### STORED DATA
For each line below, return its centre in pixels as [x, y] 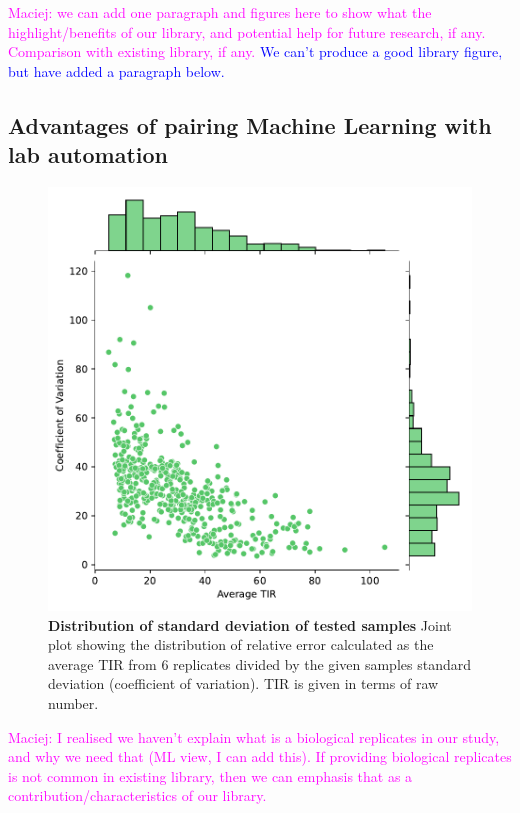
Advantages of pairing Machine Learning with [250, 124]
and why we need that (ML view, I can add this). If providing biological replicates [260, 756]
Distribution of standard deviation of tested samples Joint [250, 624]
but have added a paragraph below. [116, 70]
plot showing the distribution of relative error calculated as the [241, 644]
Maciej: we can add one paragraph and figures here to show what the [220, 12]
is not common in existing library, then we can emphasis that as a [210, 775]
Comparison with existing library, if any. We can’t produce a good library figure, [255, 51]

### WORK INSTRUCTION
Your copy should match the records above exactly, except that it contains no pictures.

### RESULT FOR THIS TASK
For each line below, return its centre in pixels as [x, y] 
Advantages of pairing Machine Learning with [250, 124]
and why we need that (ML view, I can add this). If providing biological replicates [260, 756]
Distribution of standard deviation of tested samples Joint [250, 624]
but have added a paragraph below. [116, 70]
plot showing the distribution of relative error calculated as the [241, 644]
Maciej: we can add one paragraph and figures here to show what the [220, 12]
is not common in existing library, then we can emphasis that as a [210, 775]
Comparison with existing library, if any. We can’t produce a good library figure, [255, 51]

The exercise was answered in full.